Among orthopaedic trauma hospitalizations, patients with an isolated fracture of the neck and trunk, or of the upper extremity, were at higher risk of leaving AMA than those sustaining a fracture of the lower extremity. It is intuitive to think that patients with lower limb fractures experienced more difficulties with ambulation and were consequently less likely to walk out of the hospital AMA. Cellulitis and osteomyelitis were the two infections associated with the highest odds of leaving AMA, whereas necrotizing fasciitis was the condition associated with the lowest risk of self-discharge. These findings suggest that patients admitted for more severe musculoskeletal infections with systemic involvement (eg, necrotizing fasciitis) are less likely to leave the hospital against advice. The observation that severity of the admitting diagnosis correlates with the likelihood of self-discharge has also been recently noted in patients admitted for gastrohepatic disorders [22, 32].

Consistent with prior studies [19, 39], self-discharges tended to be more common at urban hospitals than rural hospitals and at community hospitals than teaching hospitals. The Northeast exhibited the highest risk of self-discharge after both fracture and infection hospitalizations, which is in line with a recent study by Myers and colleagues [32] in hospitalizations associated with cirrhosis. The higher rates of self-discharge—and, consequently, readmissions—may partly explain why the Northeast has the highest per-capita spending in health care [26]. Based on our data, quality efforts aimed at reducing self-discharges after common emergency orthopaedic conditions should target large, urban hospitals in the Northeast that function as “safety net” providers treating a disproportionate share of disenfranchised patients. Future studies should explain the observed association between provider characteristics and the patients’ risk of premature discharge [19].

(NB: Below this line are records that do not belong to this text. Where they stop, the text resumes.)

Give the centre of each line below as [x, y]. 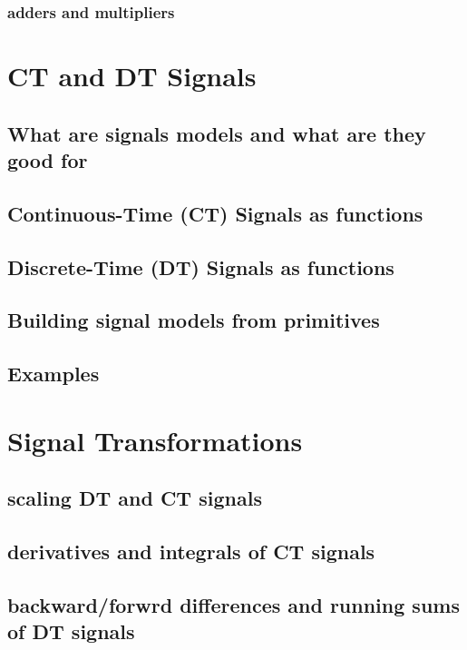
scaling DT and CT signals [135, 498]
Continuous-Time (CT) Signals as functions [215, 213]
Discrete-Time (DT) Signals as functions [201, 266]
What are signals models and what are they [217, 133]
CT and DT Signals [132, 76]
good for [48, 160]
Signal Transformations [155, 440]
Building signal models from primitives [194, 320]
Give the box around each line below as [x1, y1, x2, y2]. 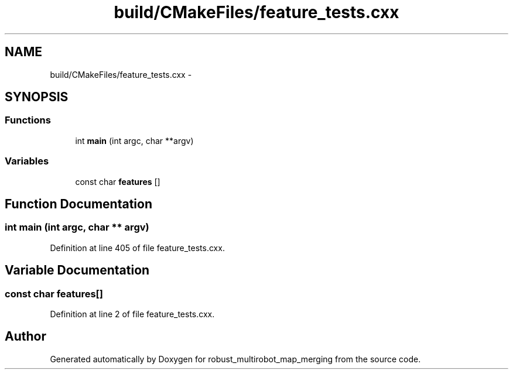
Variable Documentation [5, 263, 150, 278]
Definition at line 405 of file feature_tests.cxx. [50, 242, 225, 253]
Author [5, 329, 46, 344]
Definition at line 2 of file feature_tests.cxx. [50, 309, 215, 319]
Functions [5, 114, 51, 126]
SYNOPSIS [5, 90, 69, 105]
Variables [5, 155, 49, 167]
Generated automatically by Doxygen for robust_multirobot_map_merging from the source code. [50, 354, 421, 364]
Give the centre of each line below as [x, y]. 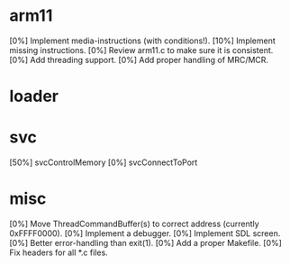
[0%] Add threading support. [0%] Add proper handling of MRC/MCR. [139, 59]
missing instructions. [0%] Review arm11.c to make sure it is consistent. [141, 50]
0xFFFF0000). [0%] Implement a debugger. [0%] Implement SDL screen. [145, 233]
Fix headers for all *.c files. [59, 252]
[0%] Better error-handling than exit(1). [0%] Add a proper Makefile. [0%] [145, 243]
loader [34, 96]
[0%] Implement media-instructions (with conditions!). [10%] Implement [143, 41]
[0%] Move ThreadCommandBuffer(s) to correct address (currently [134, 224]
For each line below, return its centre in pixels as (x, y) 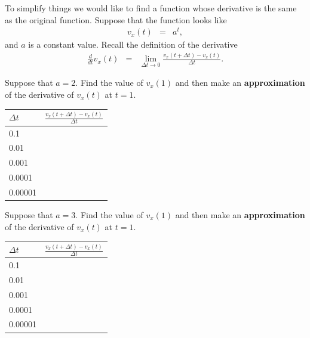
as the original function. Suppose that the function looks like (116, 19)
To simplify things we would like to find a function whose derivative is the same (151, 8)
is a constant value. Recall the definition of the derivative (133, 44)
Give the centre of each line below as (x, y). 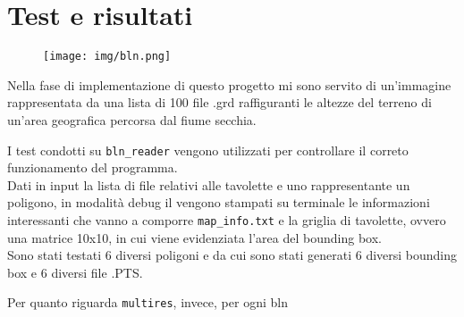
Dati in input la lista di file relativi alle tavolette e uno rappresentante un (209, 184)
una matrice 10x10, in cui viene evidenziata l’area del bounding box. (194, 237)
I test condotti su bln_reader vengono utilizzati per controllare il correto (208, 150)
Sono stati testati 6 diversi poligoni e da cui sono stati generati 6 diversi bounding (232, 255)
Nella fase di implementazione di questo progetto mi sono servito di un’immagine (229, 84)
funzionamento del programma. (93, 167)
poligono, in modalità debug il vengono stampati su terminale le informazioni (219, 202)
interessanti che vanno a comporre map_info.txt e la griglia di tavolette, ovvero (227, 220)
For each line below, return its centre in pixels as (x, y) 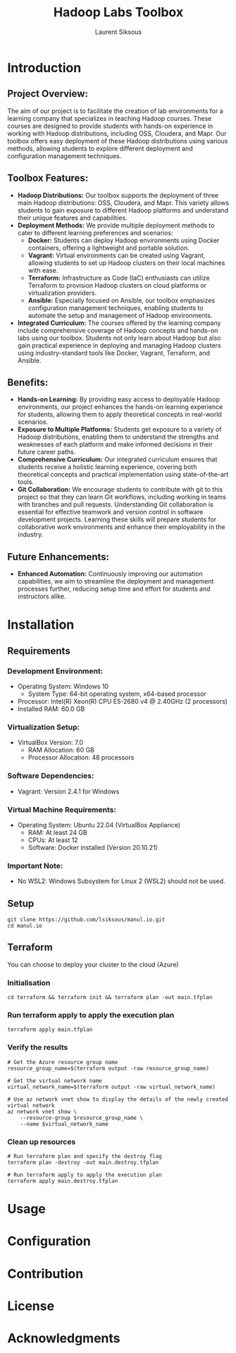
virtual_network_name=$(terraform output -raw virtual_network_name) (112, 1087)
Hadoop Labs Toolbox (118, 12)
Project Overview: (48, 94)
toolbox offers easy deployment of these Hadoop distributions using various (118, 141)
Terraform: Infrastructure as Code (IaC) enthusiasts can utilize (119, 278)
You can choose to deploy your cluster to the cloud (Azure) (93, 964)
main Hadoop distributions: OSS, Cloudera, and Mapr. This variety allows (123, 203)
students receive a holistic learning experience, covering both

In conclusion, understanding the characteristics of patients leaving AMA is an important first step toward developing strategies to reduce self-discharges in the orthopaedic setting. Quality initiatives targeting this at-risk population should strive to enhance patient-physician communication through the use of motivational interviewing and shared decision-making and the implementation of clearer communication techniques for patients with limited health literacy or language barriers. It is important that low health-literate patients fully comprehend the clinical and financial implications of leaving AMA. Substance abuse should also be addressed promptly on admission and perhaps also involve a consultation-liaison psychiatrist or a patient advocate. More research is needed to (1) gain insight into the actual motivations for patients to sign out AMA; and (2) evaluate postdischarge outcomes.

Footnotes

Each author certifies that he or she, or a member of his or her immediate family, has no funding or commercial associations (eg, consultancies, stock ownership, equity interest, patent/licensing arrangements, etc) that might pose a conflict of interest in connection with the submitted article.

All ICMJE Conflict of Interest Forms for authors and Clinical Orthopaedics and Related Research ® editors and board members are on file with the publication and can be viewed on request.

This study has been performed in accordance with the ethical standards in the 1964 Declaration of Helsinki and has been carried out in accordance with relevant regulations of the US Health Insurance Portability and Accountability Act.

This work was performed at the Orthopaedic Hand and Upper Extremity Service, Massachusetts General Hospital, Boston, MA, USA.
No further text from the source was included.